§ Assigned task:
Retype all entries exactly, skipping pictures.
═════ Source information ═════
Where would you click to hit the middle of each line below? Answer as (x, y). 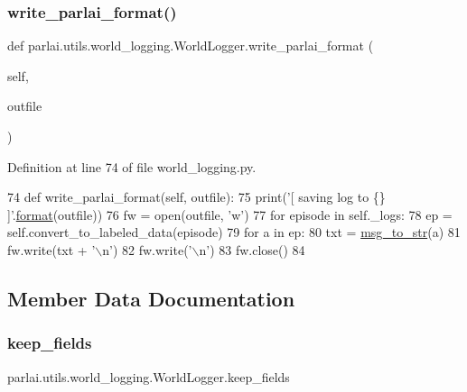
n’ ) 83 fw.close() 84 (252, 249)
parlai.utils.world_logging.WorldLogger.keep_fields (149, 376)
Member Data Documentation (151, 298)
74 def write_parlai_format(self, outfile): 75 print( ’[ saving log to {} (196, 197)
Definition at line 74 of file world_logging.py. (132, 166)
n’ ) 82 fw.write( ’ (147, 249)
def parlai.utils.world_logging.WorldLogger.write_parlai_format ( (191, 46)
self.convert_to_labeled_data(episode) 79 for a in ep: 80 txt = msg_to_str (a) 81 (234, 232)
═════
§ Output of the exercise:
Where would you click to hit the middle of each line below? Answer as (x, y). 
n’ ) 83 fw.close() 84 (252, 249)
parlai.utils.world_logging.WorldLogger.keep_fields (149, 376)
Member Data Documentation (151, 298)
74 def write_parlai_format(self, outfile): 75 print( ’[ saving log to {} (196, 197)
Definition at line 74 of file world_logging.py. (132, 166)
n’ ) 82 fw.write( ’ (147, 249)
def parlai.utils.world_logging.WorldLogger.write_parlai_format ( (191, 46)
self.convert_to_labeled_data(episode) 79 for a in ep: 80 txt = msg_to_str (a) 81 (234, 232)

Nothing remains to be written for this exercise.